__WORK TASK__
A faithful transcription of all lines below is the expected answer.

__DATA TO PROCESS__
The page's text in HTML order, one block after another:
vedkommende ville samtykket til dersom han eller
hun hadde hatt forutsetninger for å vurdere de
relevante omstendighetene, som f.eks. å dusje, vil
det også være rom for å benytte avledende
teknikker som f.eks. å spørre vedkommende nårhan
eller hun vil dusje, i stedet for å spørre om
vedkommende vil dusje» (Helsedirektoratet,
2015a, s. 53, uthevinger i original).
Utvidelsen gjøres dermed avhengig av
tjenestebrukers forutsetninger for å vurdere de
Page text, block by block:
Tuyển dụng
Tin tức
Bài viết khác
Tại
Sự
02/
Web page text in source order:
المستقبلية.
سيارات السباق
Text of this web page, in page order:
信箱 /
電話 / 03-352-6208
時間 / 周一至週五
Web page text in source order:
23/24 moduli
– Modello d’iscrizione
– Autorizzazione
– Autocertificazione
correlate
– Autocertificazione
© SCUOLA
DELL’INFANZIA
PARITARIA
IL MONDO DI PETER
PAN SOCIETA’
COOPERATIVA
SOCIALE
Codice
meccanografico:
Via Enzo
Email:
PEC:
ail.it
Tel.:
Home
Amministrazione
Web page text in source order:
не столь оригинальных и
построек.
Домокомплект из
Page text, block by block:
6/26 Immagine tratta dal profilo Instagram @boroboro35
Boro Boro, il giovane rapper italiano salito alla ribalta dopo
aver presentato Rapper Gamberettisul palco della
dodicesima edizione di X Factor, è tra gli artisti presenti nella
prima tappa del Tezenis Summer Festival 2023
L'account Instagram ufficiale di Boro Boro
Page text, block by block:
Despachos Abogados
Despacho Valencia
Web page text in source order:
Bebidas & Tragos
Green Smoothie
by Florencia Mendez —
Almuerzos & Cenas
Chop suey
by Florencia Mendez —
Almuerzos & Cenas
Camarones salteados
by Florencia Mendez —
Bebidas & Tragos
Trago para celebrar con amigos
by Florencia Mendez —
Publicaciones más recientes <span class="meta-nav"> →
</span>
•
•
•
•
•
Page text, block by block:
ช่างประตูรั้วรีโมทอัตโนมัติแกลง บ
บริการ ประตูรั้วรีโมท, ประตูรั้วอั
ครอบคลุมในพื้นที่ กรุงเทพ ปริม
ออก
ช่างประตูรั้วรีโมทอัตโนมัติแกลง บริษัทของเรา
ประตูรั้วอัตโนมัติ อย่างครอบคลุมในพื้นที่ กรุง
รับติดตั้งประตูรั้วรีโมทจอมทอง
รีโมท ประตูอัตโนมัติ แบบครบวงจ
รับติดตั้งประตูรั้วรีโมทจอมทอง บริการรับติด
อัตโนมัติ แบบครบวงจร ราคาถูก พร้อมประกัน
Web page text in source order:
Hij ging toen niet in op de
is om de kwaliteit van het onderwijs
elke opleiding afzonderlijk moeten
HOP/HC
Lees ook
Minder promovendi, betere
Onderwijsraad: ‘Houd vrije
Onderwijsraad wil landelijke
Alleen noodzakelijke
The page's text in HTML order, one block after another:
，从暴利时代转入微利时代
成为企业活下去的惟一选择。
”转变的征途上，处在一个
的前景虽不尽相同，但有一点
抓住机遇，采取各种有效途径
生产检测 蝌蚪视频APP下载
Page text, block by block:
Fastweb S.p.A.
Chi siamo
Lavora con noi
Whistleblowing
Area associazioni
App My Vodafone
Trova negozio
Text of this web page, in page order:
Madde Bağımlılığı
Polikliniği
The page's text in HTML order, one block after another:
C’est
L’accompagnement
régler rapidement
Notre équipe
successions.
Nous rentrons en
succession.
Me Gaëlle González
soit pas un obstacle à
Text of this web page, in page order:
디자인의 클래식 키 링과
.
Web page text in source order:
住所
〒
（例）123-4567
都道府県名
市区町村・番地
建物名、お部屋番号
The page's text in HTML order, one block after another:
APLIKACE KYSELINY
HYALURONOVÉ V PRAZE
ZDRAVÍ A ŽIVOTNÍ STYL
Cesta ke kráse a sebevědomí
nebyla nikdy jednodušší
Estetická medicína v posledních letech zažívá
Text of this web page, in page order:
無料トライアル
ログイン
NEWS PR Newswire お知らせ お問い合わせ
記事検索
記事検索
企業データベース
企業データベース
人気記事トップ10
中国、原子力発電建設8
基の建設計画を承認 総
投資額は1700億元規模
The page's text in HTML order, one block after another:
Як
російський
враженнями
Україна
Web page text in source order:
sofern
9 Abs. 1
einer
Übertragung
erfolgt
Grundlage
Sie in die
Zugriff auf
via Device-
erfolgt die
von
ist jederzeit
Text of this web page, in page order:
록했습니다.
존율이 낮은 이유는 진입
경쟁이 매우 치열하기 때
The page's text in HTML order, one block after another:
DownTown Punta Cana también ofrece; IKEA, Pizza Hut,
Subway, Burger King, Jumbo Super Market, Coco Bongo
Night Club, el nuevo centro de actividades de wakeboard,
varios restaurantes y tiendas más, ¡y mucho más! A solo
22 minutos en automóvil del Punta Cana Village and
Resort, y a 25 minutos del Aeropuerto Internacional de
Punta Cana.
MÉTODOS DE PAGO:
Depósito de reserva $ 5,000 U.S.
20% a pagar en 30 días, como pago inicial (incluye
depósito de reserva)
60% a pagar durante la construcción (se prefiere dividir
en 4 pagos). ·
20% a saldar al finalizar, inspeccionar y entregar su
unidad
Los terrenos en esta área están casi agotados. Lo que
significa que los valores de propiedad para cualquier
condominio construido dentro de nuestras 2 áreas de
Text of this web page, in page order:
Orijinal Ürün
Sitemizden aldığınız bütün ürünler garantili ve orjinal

__EXPECTED ANSWER__
The page's text in HTML order, one block after another:
vedkommende ville samtykket til dersom han eller
hun hadde hatt forutsetninger for å vurdere de
relevante omstendighetene, som f.eks. å dusje, vil
det også være rom for å benytte avledende
teknikker som f.eks. å spørre vedkommende nårhan
eller hun vil dusje, i stedet for å spørre om
vedkommende vil dusje» (Helsedirektoratet,
2015a, s. 53, uthevinger i original).
Utvidelsen gjøres dermed avhengig av
tjenestebrukers forutsetninger for å vurdere de
Page text, block by block:
Tuyển dụng
Tin tức
Bài viết khác
Tại
Sự
02/
Web page text in source order:
المستقبلية.
سيارات السباق
Text of this web page, in page order:
信箱 /
電話 / 03-352-6208
時間 / 周一至週五
Web page text in source order:
23/24 moduli
– Modello d’iscrizione
– Autorizzazione
– Autocertificazione
correlate
– Autocertificazione
© SCUOLA
DELL’INFANZIA
PARITARIA
IL MONDO DI PETER
PAN SOCIETA’
COOPERATIVA
SOCIALE
Codice
meccanografico:
Via Enzo
Email:
PEC:
ail.it
Tel.:
Home
Amministrazione
Web page text in source order:
не столь оригинальных и
построек.
Домокомплект из
Page text, block by block:
6/26 Immagine tratta dal profilo Instagram @boroboro35
Boro Boro, il giovane rapper italiano salito alla ribalta dopo
aver presentato Rapper Gamberettisul palco della
dodicesima edizione di X Factor, è tra gli artisti presenti nella
prima tappa del Tezenis Summer Festival 2023
L'account Instagram ufficiale di Boro Boro
Page text, block by block:
Despachos Abogados
Despacho Valencia
Web page text in source order:
Bebidas & Tragos
Green Smoothie
by Florencia Mendez —
Almuerzos & Cenas
Chop suey
by Florencia Mendez —
Almuerzos & Cenas
Camarones salteados
by Florencia Mendez —
Bebidas & Tragos
Trago para celebrar con amigos
by Florencia Mendez —
Publicaciones más recientes <span class="meta-nav"> →
</span>
•
•
•
•
•
Page text, block by block:
ช่างประตูรั้วรีโมทอัตโนมัติแกลง บ
บริการ ประตูรั้วรีโมท, ประตูรั้วอั
ครอบคลุมในพื้นที่ กรุงเทพ ปริม
ออก
ช่างประตูรั้วรีโมทอัตโนมัติแกลง บริษัทของเรา
ประตูรั้วอัตโนมัติ อย่างครอบคลุมในพื้นที่ กรุง
รับติดตั้งประตูรั้วรีโมทจอมทอง
รีโมท ประตูอัตโนมัติ แบบครบวงจ
รับติดตั้งประตูรั้วรีโมทจอมทอง บริการรับติด
อัตโนมัติ แบบครบวงจร ราคาถูก พร้อมประกัน
Web page text in source order:
Hij ging toen niet in op de
is om de kwaliteit van het onderwijs
elke opleiding afzonderlijk moeten
HOP/HC
Lees ook
Minder promovendi, betere
Onderwijsraad: ‘Houd vrije
Onderwijsraad wil landelijke
Alleen noodzakelijke
The page's text in HTML order, one block after another:
，从暴利时代转入微利时代
成为企业活下去的惟一选择。
”转变的征途上，处在一个
的前景虽不尽相同，但有一点
抓住机遇，采取各种有效途径
生产检测 蝌蚪视频APP下载
Page text, block by block:
Fastweb S.p.A.
Chi siamo
Lavora con noi
Whistleblowing
Area associazioni
App My Vodafone
Trova negozio
Text of this web page, in page order:
Madde Bağımlılığı
Polikliniği
The page's text in HTML order, one block after another:
C’est
L’accompagnement
régler rapidement
Notre équipe
successions.
Nous rentrons en
succession.
Me Gaëlle González
soit pas un obstacle à
Text of this web page, in page order:
디자인의 클래식 키 링과
.
Web page text in source order:
住所
〒
（例）123-4567
都道府県名
市区町村・番地
建物名、お部屋番号
The page's text in HTML order, one block after another:
APLIKACE KYSELINY
HYALURONOVÉ V PRAZE
ZDRAVÍ A ŽIVOTNÍ STYL
Cesta ke kráse a sebevědomí
nebyla nikdy jednodušší
Estetická medicína v posledních letech zažívá
Text of this web page, in page order:
無料トライアル
ログイン
NEWS PR Newswire お知らせ お問い合わせ
記事検索
記事検索
企業データベース
企業データベース
人気記事トップ10
中国、原子力発電建設8
基の建設計画を承認 総
投資額は1700億元規模
The page's text in HTML order, one block after another:
Як
російський
враженнями
Україна
Web page text in source order:
sofern
9 Abs. 1
einer
Übertragung
erfolgt
Grundlage
Sie in die
Zugriff auf
via Device-
erfolgt die
von
ist jederzeit
Text of this web page, in page order:
록했습니다.
존율이 낮은 이유는 진입
경쟁이 매우 치열하기 때
The page's text in HTML order, one block after another:
DownTown Punta Cana también ofrece; IKEA, Pizza Hut,
Subway, Burger King, Jumbo Super Market, Coco Bongo
Night Club, el nuevo centro de actividades de wakeboard,
varios restaurantes y tiendas más, ¡y mucho más! A solo
22 minutos en automóvil del Punta Cana Village and
Resort, y a 25 minutos del Aeropuerto Internacional de
Punta Cana.
MÉTODOS DE PAGO:
Depósito de reserva $ 5,000 U.S.
20% a pagar en 30 días, como pago inicial (incluye
depósito de reserva)
60% a pagar durante la construcción (se prefiere dividir
en 4 pagos). ·
20% a saldar al finalizar, inspeccionar y entregar su
unidad
Los terrenos en esta área están casi agotados. Lo que
significa que los valores de propiedad para cualquier
condominio construido dentro de nuestras 2 áreas de
Text of this web page, in page order:
Orijinal Ürün
Sitemizden aldığınız bütün ürünler garantili ve orjinal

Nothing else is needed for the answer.